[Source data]
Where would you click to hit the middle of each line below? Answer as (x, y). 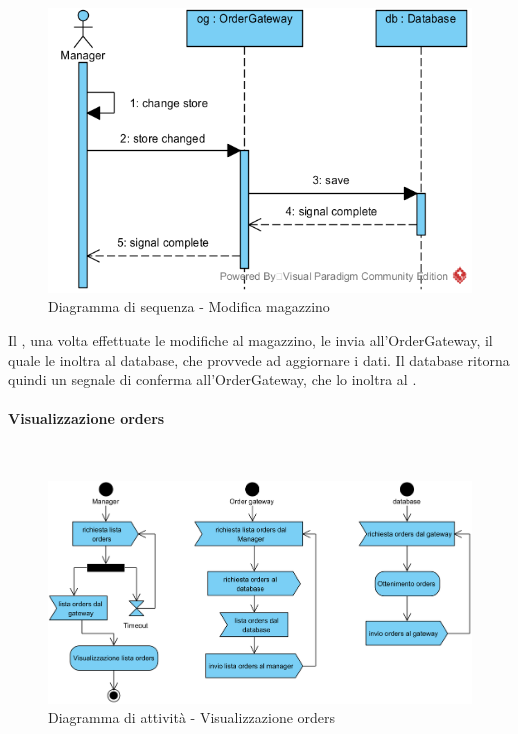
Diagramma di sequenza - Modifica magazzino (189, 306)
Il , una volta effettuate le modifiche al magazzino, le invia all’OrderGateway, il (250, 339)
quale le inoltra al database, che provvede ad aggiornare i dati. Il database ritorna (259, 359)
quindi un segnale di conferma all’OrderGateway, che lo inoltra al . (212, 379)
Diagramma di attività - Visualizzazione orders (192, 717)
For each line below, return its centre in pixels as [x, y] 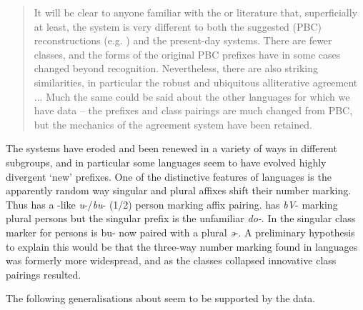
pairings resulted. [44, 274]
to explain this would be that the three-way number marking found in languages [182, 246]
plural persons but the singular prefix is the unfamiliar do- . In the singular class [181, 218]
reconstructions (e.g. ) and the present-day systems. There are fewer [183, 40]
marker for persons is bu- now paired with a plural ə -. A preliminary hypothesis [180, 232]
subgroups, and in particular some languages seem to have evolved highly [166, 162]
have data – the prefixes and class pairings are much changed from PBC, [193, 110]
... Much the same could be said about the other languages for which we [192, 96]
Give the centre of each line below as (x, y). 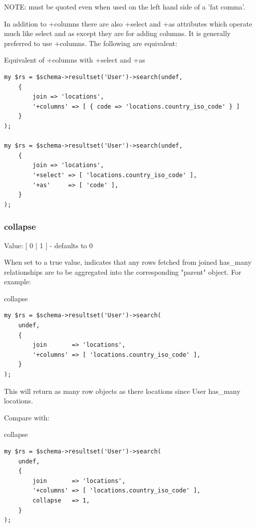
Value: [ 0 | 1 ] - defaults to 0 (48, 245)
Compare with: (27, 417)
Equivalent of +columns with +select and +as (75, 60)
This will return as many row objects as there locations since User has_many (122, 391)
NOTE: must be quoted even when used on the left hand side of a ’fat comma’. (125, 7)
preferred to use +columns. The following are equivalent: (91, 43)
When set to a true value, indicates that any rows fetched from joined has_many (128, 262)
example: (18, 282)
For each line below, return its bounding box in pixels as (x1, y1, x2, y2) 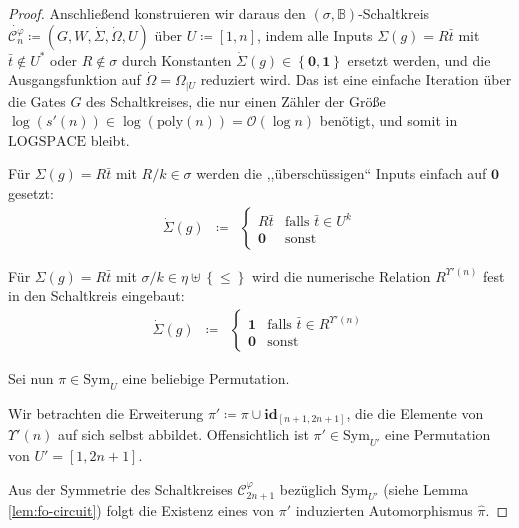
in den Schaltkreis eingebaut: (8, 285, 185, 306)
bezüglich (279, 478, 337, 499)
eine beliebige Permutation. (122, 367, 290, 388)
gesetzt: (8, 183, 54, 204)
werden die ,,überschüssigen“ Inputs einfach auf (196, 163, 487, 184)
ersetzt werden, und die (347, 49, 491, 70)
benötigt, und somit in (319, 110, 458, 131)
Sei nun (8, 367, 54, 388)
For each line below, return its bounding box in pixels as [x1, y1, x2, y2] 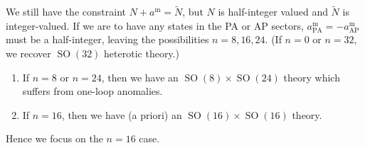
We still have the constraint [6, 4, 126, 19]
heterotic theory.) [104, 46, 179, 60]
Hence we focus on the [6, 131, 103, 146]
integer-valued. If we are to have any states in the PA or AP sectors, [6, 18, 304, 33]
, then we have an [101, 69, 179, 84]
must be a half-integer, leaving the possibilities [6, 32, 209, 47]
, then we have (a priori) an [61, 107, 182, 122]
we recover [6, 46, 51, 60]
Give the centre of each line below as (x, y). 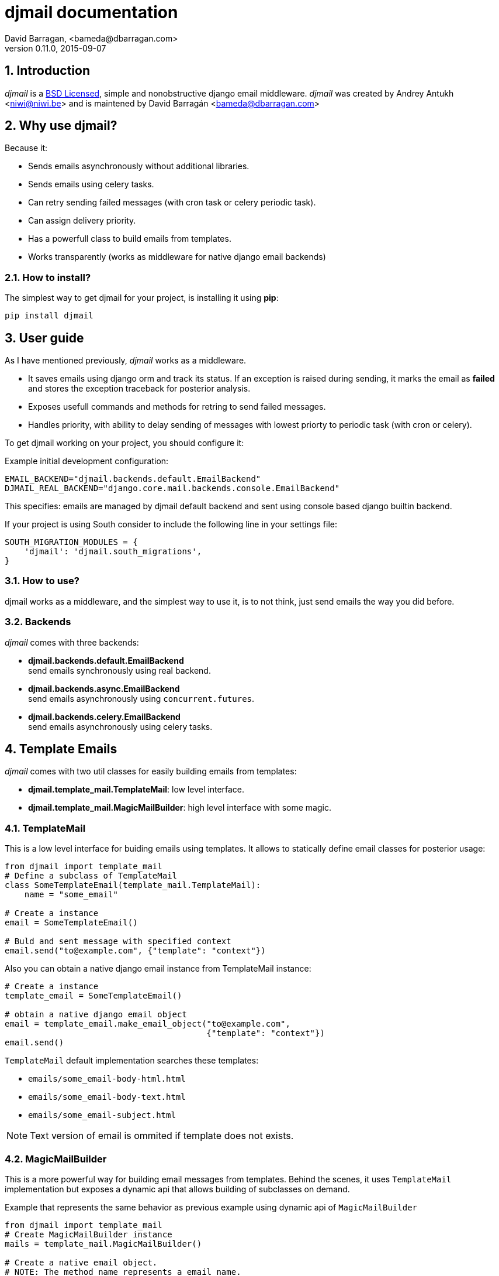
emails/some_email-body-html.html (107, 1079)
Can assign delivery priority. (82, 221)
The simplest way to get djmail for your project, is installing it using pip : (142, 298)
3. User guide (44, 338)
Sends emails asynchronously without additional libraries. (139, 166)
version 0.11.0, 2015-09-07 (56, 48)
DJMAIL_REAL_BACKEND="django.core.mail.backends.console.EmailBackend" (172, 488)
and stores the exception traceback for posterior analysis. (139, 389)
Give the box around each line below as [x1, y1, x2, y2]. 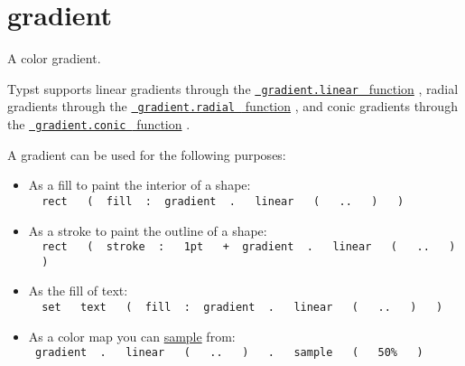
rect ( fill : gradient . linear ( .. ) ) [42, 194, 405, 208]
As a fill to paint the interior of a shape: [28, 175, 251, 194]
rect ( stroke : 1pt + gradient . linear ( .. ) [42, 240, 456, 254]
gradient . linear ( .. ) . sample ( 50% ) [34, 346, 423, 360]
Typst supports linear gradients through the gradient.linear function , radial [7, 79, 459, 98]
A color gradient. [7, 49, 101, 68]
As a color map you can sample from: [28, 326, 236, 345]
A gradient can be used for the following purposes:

> _Exercise instructions_
Write out exactly the lines from the one containing "3. User guide (44, 338)" to the last line of the records above, both included, and leave out any pictures.

> _Task output_
3. User guide (44, 338)
Sends emails asynchronously without additional libraries. (139, 166)
version 0.11.0, 2015-09-07 (56, 48)
DJMAIL_REAL_BACKEND="django.core.mail.backends.console.EmailBackend" (172, 488)
and stores the exception traceback for posterior analysis. (139, 389)
Give the box around each line below as [x1, y1, x2, y2]. 
rect ( fill : gradient . linear ( .. ) ) [42, 194, 405, 208]
As a fill to paint the interior of a shape: [28, 175, 251, 194]
rect ( stroke : 1pt + gradient . linear ( .. ) [42, 240, 456, 254]
gradient . linear ( .. ) . sample ( 50% ) [34, 346, 423, 360]
Typst supports linear gradients through the gradient.linear function , radial [7, 79, 459, 98]
A color gradient. [7, 49, 101, 68]
As a color map you can sample from: [28, 326, 236, 345]
A gradient can be used for the following purposes:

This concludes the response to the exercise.